Using He droplets for measurements of interconversion enthalpy of conformers in 2-chloroethanol

2-chloroethanol molecules having temperature from 300 to 600 K have been captured by helium droplets and the infrared spectra of the O-H and C-H stretching bands of the embedded molecules have been obtained. The intensity ratio of the bands due to trans and gauche conformers of the molecules follows the Arrhenius dependence, giving the enthalpy of conformers interconversion of 1.1 kcal/mol. It is concluded that the abundance ratio of the conformers, which are at equilibrium in the gas phase, remains unchanged upon the rapid cooling of the molecules in the helium droplets.

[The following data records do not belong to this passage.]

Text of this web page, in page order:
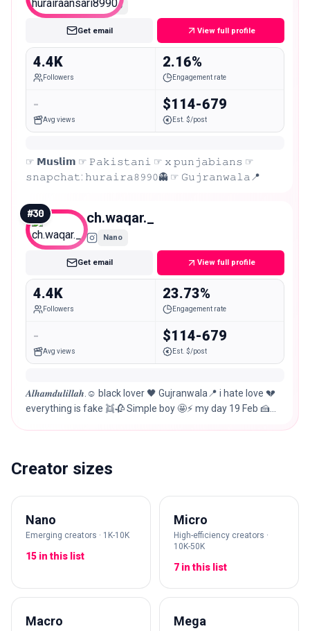
Nano
Get email View full profile
4.4K
Followers
2.16%
Engagement rate
-
Avg views
$114-679
Est. $/post
☞︎ 𝗠𝘂𝘀𝗹𝗶𝗺 ☞︎ 𝙿𝚊𝚔𝚒𝚜𝚝𝚊𝚗𝚒 ☞︎ 𝚡 𝚙𝚞𝚗𝚓𝚊𝚋𝚒𝚊𝚗𝚜 ☞︎
𝚜𝚗𝚊𝚙𝚌𝚑𝚊𝚝: 𝚑𝚞𝚛𝚊𝚒𝚛𝚊𝟾𝟿𝟿𝟶👻 ☞︎ 𝙶𝚞𝚓𝚛𝚊𝚗𝚠𝚊𝚕𝚊📍
#30 ch.waqar._
Nano
Get email View full profile
4.4K
Followers
23.73%
Engagement rate
-
Avg views
$114-679
Est. $/post
𝑨𝒍𝒉𝒂𝒎𝒅𝒖𝒍𝒊𝒍𝒍𝒂𝒉.☺︎︎ black lover 🖤 Gujranwala📍 i hate love 💔
everything is fake 👯🥀 Simple boy 🤩⚡ my day 19 Feb 🍰
Creator sizes
Nano
Emerging creators · 1K-10K
15 in this list
Micro
High-efficiency creators ·
10K-50K
7 in this list
Macro Mega

Interchange-tunneling splitting in HCl dimer in helium nanodroplets

Midinfrared spectra of HCl dimers have been obtained in helium nanodroplets. The interchange-tunneling (IT) splitting in the vibrationally excited state of the bonded H-Cl stretching band (nu(2)) in (H(35)Cl-H(37)Cl) dimers was measured to be 2.7+/-0.2 cm(-1), as compared to 3.7 cm(-1) in free dimer. From the splitting, the strength of the IT coupling in liquid helium of 0.85+/-0.15 cm(-1) was obtained, which is about a factor of 2 smaller than in the free dimer. The results are compared with the previous spectroscopic study of (HF)(2) in He droplets as well as the theoretical study of (HF)(2) and (HCl)(2) dimers in small He clusters.

Helium Nanodroplet Study of the Hydrogen-Bonded OH Vibrations in HCl–H2O Clusters

Mixed (HCl)N(H2O)M clusters have been assembled in He droplets from the constituting molecules. Spectra of the clusters were obtained in the range of hydrogen-bonded OH vibrations (3100-3700 cm(-1)) by infrared laser depletion spectroscopy. The observed bands were assigned to cyclic hydrogen-bonded aggregates containing up to two HCl and three H2O molecules. The obtained frequencies are in good agreement with the results of harmonic quantum chemical calculations upon appropriate uniform shifts mimicking anharmonic corrections. Although larger clusters containing up to six water molecules were also produced in the droplets, their spectra were found to contribute to the unresolved signal in the range 3250-3550 cm(-1). The fact that no narrow bands could be unambiguously assigned to the mixed clusters containing more than three water molecules may indicate that such clusters exist in many isomeric forms that lead to overlapped and unresolved bands giving rise to broad structureless features. Another possible explanation includes the formation of elusive zwitterionic clusters, whose bands may have considerable breadth due to electrostatic coupling of different vibrational modes and concomitant intramolecular vibrational relaxation.

Large enhancement of the vibration-rotation coupling of the ν1 and ν3 states of silane in helium droplets

Silane molecules have been embedded in helium droplets and studied via infrared laser depletion spectroscopy in the range of 2190 cm(-1). We found that the R1 and Q2 lines of the nu(3) band have satellites shifted by about 2.3 cm(-1) towards low frequency and having similar intensity to the main lines. We assigned this perturbation in the spectrum to the coupling of the J=2 levels in nu(3) and close lying nu(1) vibration states. The strength of the coupling is a factor of about 50 larger in He droplets than in free molecules and have the same selection rules implied by the tetrahedral symmetry of SiH(4) molecules. The perturbation, which cannot be explained within the framework of a Hamiltonian of free molecules, is evidence of strong coupling of the molecule with some He excitations in the molecular vicinity.